For other communicative inventions we can still see the effects of this deep evolutionary history: the discovery that word order could be harnessed to the task of showing who did what to whom (John kissed Mary ≠ Mary kissed John) may have been developed in different ways in different parts of the world—John Mary kissed is the worldwide commonest order for John-the-kisser scenario, but is rare in Europe.
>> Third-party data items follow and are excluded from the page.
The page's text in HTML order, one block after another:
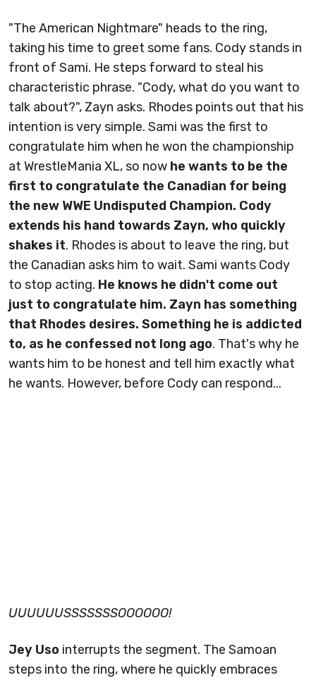
"The American Nightmare" heads to the ring,
taking his time to greet some fans. Cody stands in
front of Sami. He steps forward to steal his
characteristic phrase. "Cody, what do you want to
talk about?", Zayn asks. Rhodes points out that his
intention is very simple. Sami was the first to
congratulate him when he won the championship
at WrestleMania XL, so now he wants to be the
first to congratulate the Canadian for being
the new WWE Undisputed Champion. Cody
extends his hand towards Zayn, who quickly
shakes it. Rhodes is about to leave the ring, but
the Canadian asks him to wait. Sami wants Cody
to stop acting. He knows he didn't come out
just to congratulate him. Zayn has something
that Rhodes desires. Something he is addicted
to, as he confessed not long ago. That's why he
wants him to be honest and tell him exactly what
he wants. However, before Cody can respond...
UUUUUUSSSSSSSOOOOOO!
Jey Uso interrupts the segment. The Samoan
steps into the ring, where he quickly embraces
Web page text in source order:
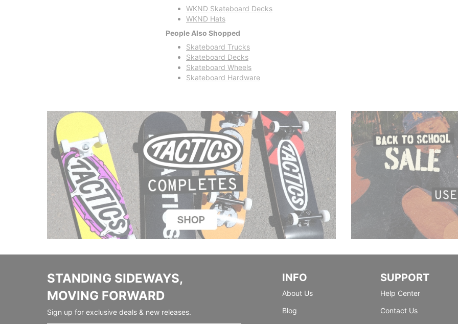
WKND Skateboard Decks
WKND Hats
People Also Shopped
Skateboard Trucks
Skateboard Decks
Skateboard Wheels
Skateboard Hardware
STANDING SIDEWAYS,
MOVING FORWARD
Sign up for exclusive deals & new releases.
INFO
About Us
Blog
SUPPORT
Help Center
Contact Us
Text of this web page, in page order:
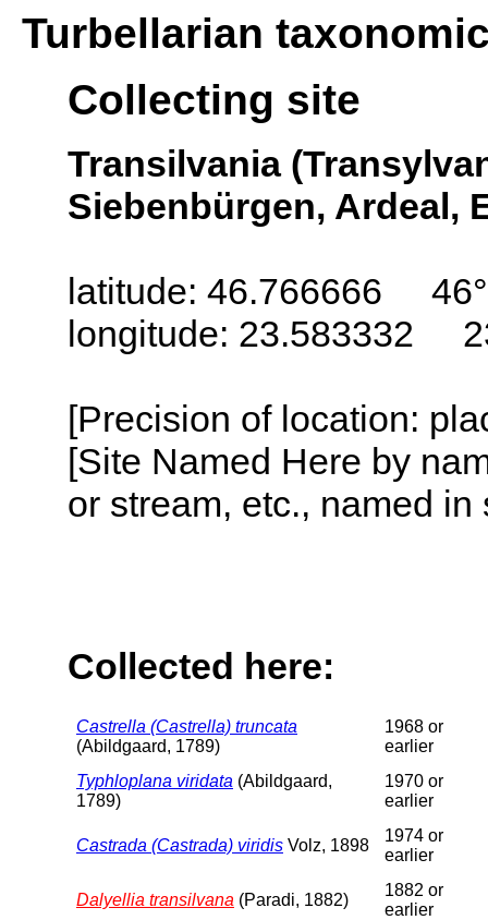
Turbellarian
Collecting site
Transilvania
Siebenbürgen, Ardeal,
latitude: 46.766666
longitude: 23.583332
[Precision of location:
[Site Named Here by
or stream, etc., named
Collected here:
Castrella (Castrella) truncata
(Abildgaard, 1789)
1968 or
earlier
Typhloplana viridata (Abildgaard,
1789)
1970 or
earlier
Castrada (Castrada) viridis Volz, 1898
1974 or
earlier
Dalyellia transilvana (Paradi, 1882)
1882 or
earlier
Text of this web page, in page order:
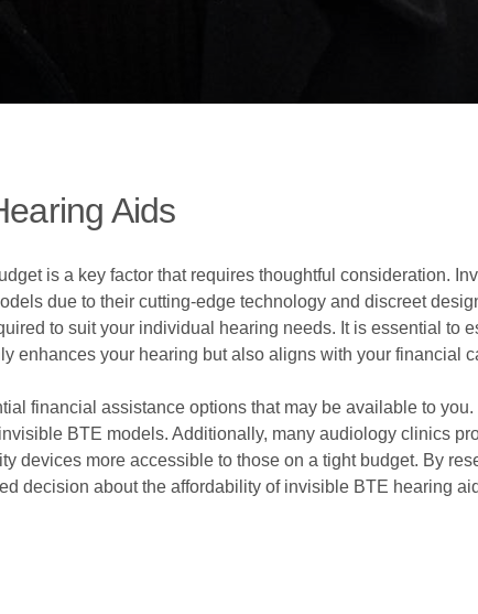
Aids
is a key factor that requires thoughtful consideration.
due to their cutting-edge technology and discreet
to suit your individual hearing needs. It is essential to
enhances your hearing but also aligns with your financial
financial assistance options that may be available to you.
BTE models. Additionally, many audiology clinics
devices more accessible to those on a tight budget. By
decision about the affordability of invisible BTE hearing
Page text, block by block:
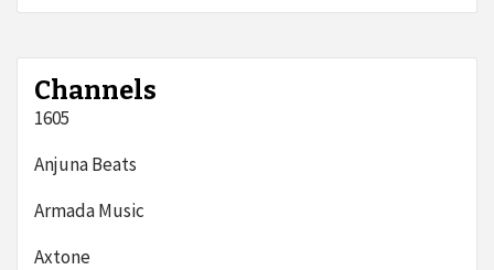
Channels
1605
Anjuna Beats
Armada Music
Axtone
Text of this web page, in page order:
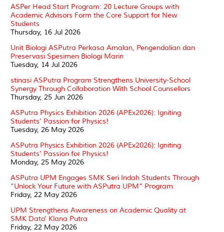
ASPer Head Start Program: 20 Lecture Groups with
Academic Advisors Form the Core Support for New
Students
Thursday, 16 Jul 2026
Unit Biologi ASPutra Perkasa Amalan, Pengendalian dan
Preservasi Spesimen Biologi Marin
Tuesday, 14 Jul 2026
stinasi ASPutra Program Strengthens University-School
Synergy Through Collaboration With School Counsellors
Thursday, 25 Jun 2026
ASPutra Physics Exhibition 2026 (APEx2026): Igniting
Students' Passion for Physics!
Tuesday, 26 May 2026
ASPutra Physics Exhibition 2026 (APEx2026): Igniting
Students' Passion for Physics!
Monday, 25 May 2026
ASPutra UPM Engages SMK Seri Indah Students Through
“Unlock Your Future with ASPutra UPM” Program
Friday, 22 May 2026
UPM Strengthens Awareness on Academic Quality at
SMK Dato’ Klana Putra
Friday, 22 May 2026
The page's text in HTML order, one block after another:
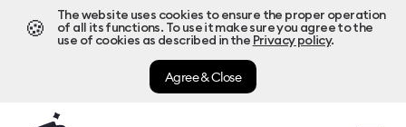
🍪
The website uses cookies to ensure the proper operation
of all its functions. To use it make sure you agree to the
use of cookies as described in the Privacy policy.
Agree & Close
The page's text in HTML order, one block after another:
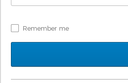
Remember me
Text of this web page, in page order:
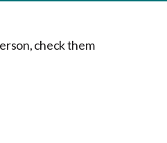
check them

And it appears never to have reached the Australian continent, where speakers have developed other means for dealing with the problem: case-tagging that discriminate the agent from the patient, whatever order they appear in (e.g. Warlpiri), or complex agreement on the verb in a language like Ilgar (leaving John he.her.kissed Mary and Mary he.her.kissed John as synonyms, both differing from John she.him.kissed Mary).

Speculative reconstructions of the past—as all models of human language must be—are, sadly, difficult to evaluate according to the highest standards of falsification. But the considerations advanced here, I hope, at least establish the model of gradualist, multi-sited, multi-sourced language evolution as possible and, looking at the evidence from our best simulacra of early humans in terms of their demography, even as plausible in terms of their levels of multilingualism and the small size of their groups. The model also makes predictions which it should be possible to test through better analysis of existing data sets. First, if the same forces are at work today, i.e. if exogamy and bilingualism increase rates of change (and/or complexification), then regions with high levels of exogamy and bilingualism should be more diverse with more disparate languages. Informally, regions such as New Guinea and Amazonia appear to bear this out. Secondly, widespread multilingualism should increase the rates of language change, in particular the rate at which new typological features appear. These predictions need to be tested by integrating matched linguistic and ethnographic data, though at present it is not clear how data is on the incidence of multilingualism across small-scale populations.

The alternative—in which a single group develops all the elements of the human package in pure and splendid monolingual isolation—is of course conceivable, and has probably been, at least implicitly, the most widely assumed model in discussions of human evolution. In that sense the multilingual-crucible model is not forced upon us. But if we consider the statistics of how likely innovations are to occur in populations of different sizes, then the tiny size of any early human group makes it much less likely that they would, on their own, develop all the elements that must be combined to make a modern language than if the full population of human would-be-communicators was put on the job, gradually pooling their inventions through multilingual exchange. I hope that the scenario I have assembled here, with its mixture of induction from known cases and speculative parable, can be tested in the coming years by modelling that simulates the main assumptions of the multilingualist hypothesis and its alternatives.